Call for support package
Foyle MP and SDLP leader Colum Eastwood urged people to abide by the new restrictions, but said it was “a two-way street”.
“Government cannot restrict trading opportunities in the north west without additional support for businesses that will close and workers forced to be at home,” he said.
He added that he would seek a support package for those affected.
On Thursday, the Department of Health announced a further 259 cases of Covid-19, down from 424 on Wednesday.
Two further Covid-related deaths were confirmed, bringing the Department of Health’s total to 581.
The Department of Health mostly records fatalities in a hospital setting.
Northern Ireland is currently recording an average of 250 new cases a day and the number of Covid-19 patients in hospital is doubling every 13 days.
In the Republic of Ireland, 442 new cases of Covid-19 were confirmed on Thursday with four more deaths, bringing the overall death toll to 1,806.
Circuit breaker ‘not appropriate yet’
A so-called two week “circuit breaker” lockdown is not being considered yet, but on Wednesday Health Minister Robin Swann said it could be brought in around the Halloween break at the end of this month, if not earlier.
Asked why the executive did not opt to introduce the move across Northern Ireland now, Mrs Foster said they did not believe it was appropriate yet.
The Chief Medical Officer Dr Michael McBride said it was “crucial we don’t introduce measures if they’re not necessary”.
Mrs Foster also said returning to a wider lockdown would require significant financial support for businesses.
“We are very much aware if you are asking people to stay at home, not go to work and keep children at home there are huge financial burdens from that,” she added.
While Ms O’Neill said there were “natural breaks” with the half-term holidays coming up, and it made sense to align that with potential NI-wide lockdowns.
“If we were going to move forward with this concept it would be much better if it was done across the two islands together,” she added.
“We haven’t discussed this at length in the executive yet… but if we were to get to the point we were moving in that direction, we need to give people advance notice and understanding so we get that buy-in.”

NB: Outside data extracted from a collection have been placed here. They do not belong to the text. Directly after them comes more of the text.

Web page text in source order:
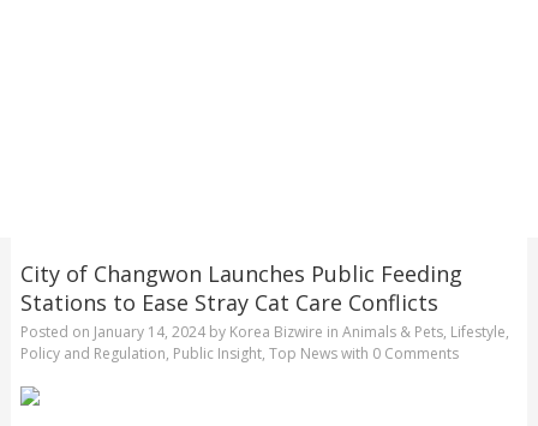
City of Changwon Launches Public Feeding
Stations to Ease Stray Cat Care Conflicts
Posted on January 14, 2024by Korea Bizwire in Animals & Pets, Lifestyle,
Policy and Regulation, Public Insight, Top Newswith 0 Comments
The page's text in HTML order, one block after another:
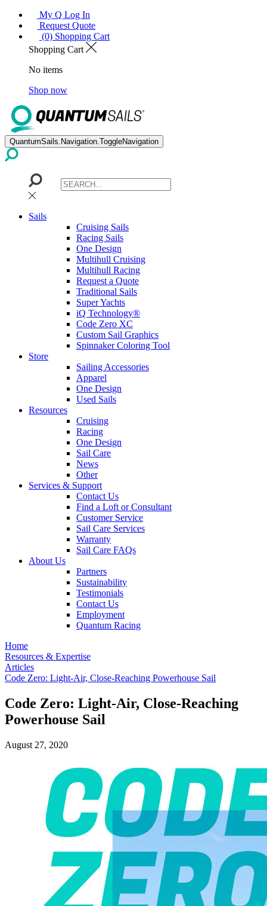
My Q Log In
Request Quote
(0) Shopping Cart
Shopping Cart
No items
Shop now
QuantumSails.Navigation.ToggleNavigation
Sails
Cruising Sails
Racing Sails
One Design
Multihull Cruising
Multihull Racing
Request a Quote
Traditional Sails
Super Yachts
iQ Technology®
Code Zero XC
Custom Sail Graphics
Spinnaker Coloring Tool
Store
Sailing Accessories
Apparel
One Design
Used Sails
Resources
Cruising
Racing
One Design
Sail Care
News
Other
Services & Support
Contact Us
Find a Loft or Consultant
Customer Service
Sail Care Services
Warranty
Sail Care FAQs
About Us
Partners
Sustainability
Testimonials
Contact Us
Employment
Quantum Racing
Home
Resources & Expertise
Articles
Code Zero: Light-Air, Close-Reaching Powerhouse Sail
Code Zero: Light-Air, Close-Reaching
Powerhouse Sail
August 27, 2020
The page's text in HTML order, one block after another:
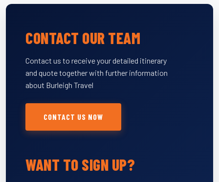
CONTACT OUR TEAM
Contact us to receive your detailed itinerary
and quote together with further information
about Burleigh Travel
CONTACT US NOW
WANT TO SIGN UP?
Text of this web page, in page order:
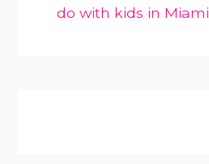
do with kids in Miami
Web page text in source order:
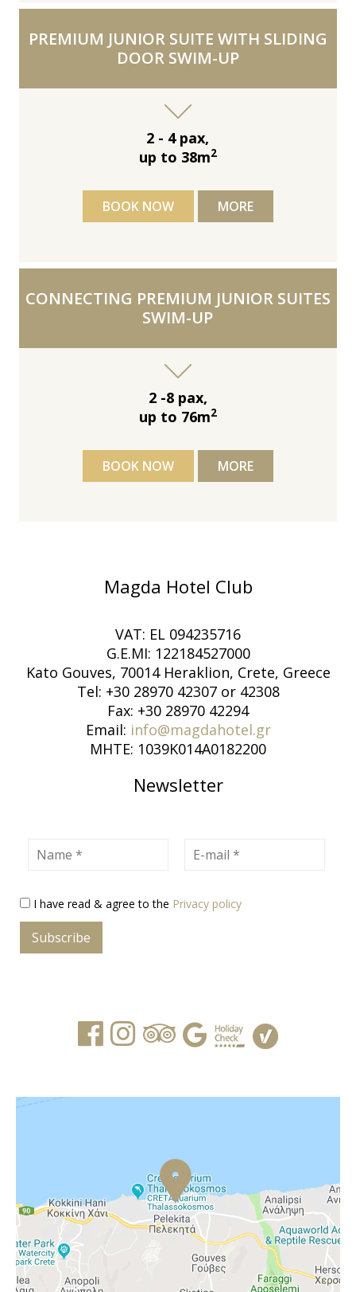
PREMIUM JUNIOR SUITE WITH SLIDING
DOOR SWIM-UP
2 - 4 pax,
up to 38m2
BOOK NOW MORE
CONNECTING PREMIUM JUNIOR SUITES
SWIM-UP
2 -8 pax,
up to 76m2
BOOK NOW MORE
Magda Hotel Club
VAT: EL 094235716
G.E.MI: 122184527000
Kato Gouves, 70014 Heraklion, Crete, Greece
Tel: +30 28970 42307 or 42308
Fax: +30 28970 42294
Email: info@magdahotel.gr
MHTE: 1039K014A0182200
Newsletter
Name E-mail
I have read & agree to the Privacy policy
Subscribe
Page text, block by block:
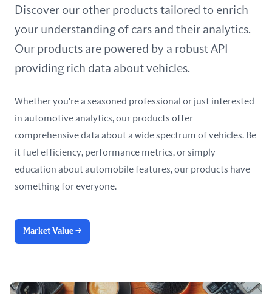
United Kingdom
Discover our other products tailored to enrich
your understanding of cars and their analytics.
Our products are powered by a robust API
providing rich data about vehicles.
Whether you're a seasoned professional or just interested
in automotive analytics, our products offer
comprehensive data about a wide spectrum of vehicles. Be
it fuel efficiency, performance metrics, or simply
education about automobile features, our products have
something for everyone.
Market Value →
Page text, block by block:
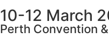
10-12 March
Perth Convention
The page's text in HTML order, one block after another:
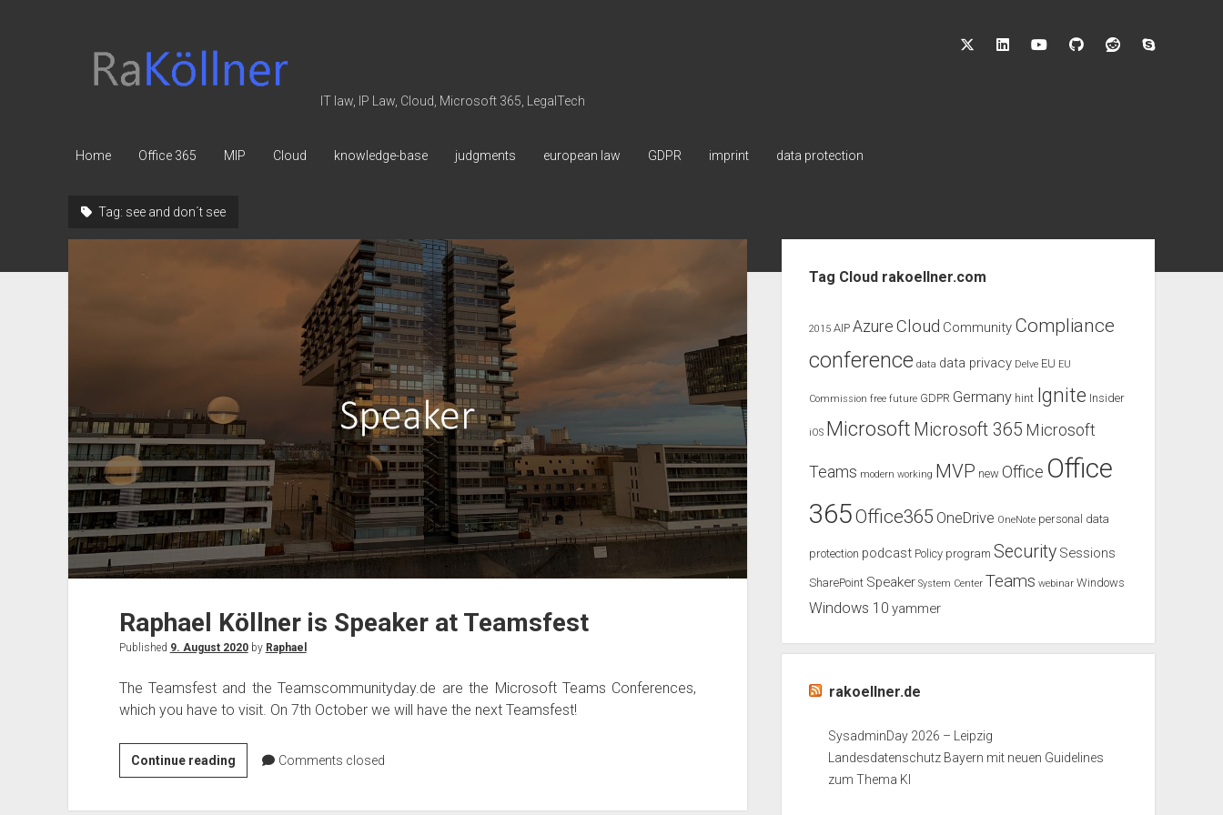
Law
IT law, IP Law, Cloud, Microsoft 365, LegalTech
twitterlinkedin youtubegithub reddit
Home Office 365 MIP Cloud knowledge-base judgments european law GDPR imprint data protection
Tag: see and don´t see
Raphael Köllner is Speaker at Teamsfest
Published 9. August 2020by Raphael
The Teamsfest and the Teamscommunityday.de are the Microsoft Teams Conferences,
which you have to visit. On 7th October we will have the next Teamsfest!
Continue readingRaphael
Köllner
Comments closed
Tag Cloud rakoellner.com
2015 AIP Azure Cloud Community Compliance
conference data data privacy Delve EU EU
Commission free future GDPR Germany hint Ignite Insider
iOS Microsoft Microsoft 365 Microsoft
Teams modern working MVP new Office Office
365Office365 OneDrive OneNote personal data
protection podcast Policy program Security Sessions
SharePoint Speaker System Center Teams webinar Windows
Windows 10 yammer
rakoellner.de
SysadminDay 2026 – Leipzig
Landesdatenschutz Bayern mit neuen Guidelines
zum Thema KI

The first and deputy first ministers also warned that tougher penalties were on the way for those who breach the Covid-19 regulations.
Mrs Foster said the Justice Minister Naomi Long was carrying out a “rapid review” of fines, and Ms O’Neill said the executive had “concerns around compliance” that it hopes to address in the coming days.
On Thursday, the Department of Health announced that travellers from Turkey and Poland will soon have to self-isolate for 14 days on arrival into Northern Ireland.
The measure will take effect from 04:00 BST on Saturday and also includes travellers arriving in NI from the regions of Bonaire, St Eustatius and Saba.
Meanwhile, from Thursday pubs and restaurants must close their doors at 23:00 BST under new rules designed to help stem the spread of the virus.
It means no food or alcohol can be served after 22:30 BST and all customers must be off the premises 30 minutes after that.
The rules also apply to hotel bars, weddings and other social events, with no late licences permitted.
No more than six people from two households may sit at the same indoor or outdoor table at a pub or restaurant here, and live music and dancing are banned.
The only exception is a couple’s first dance at a wedding.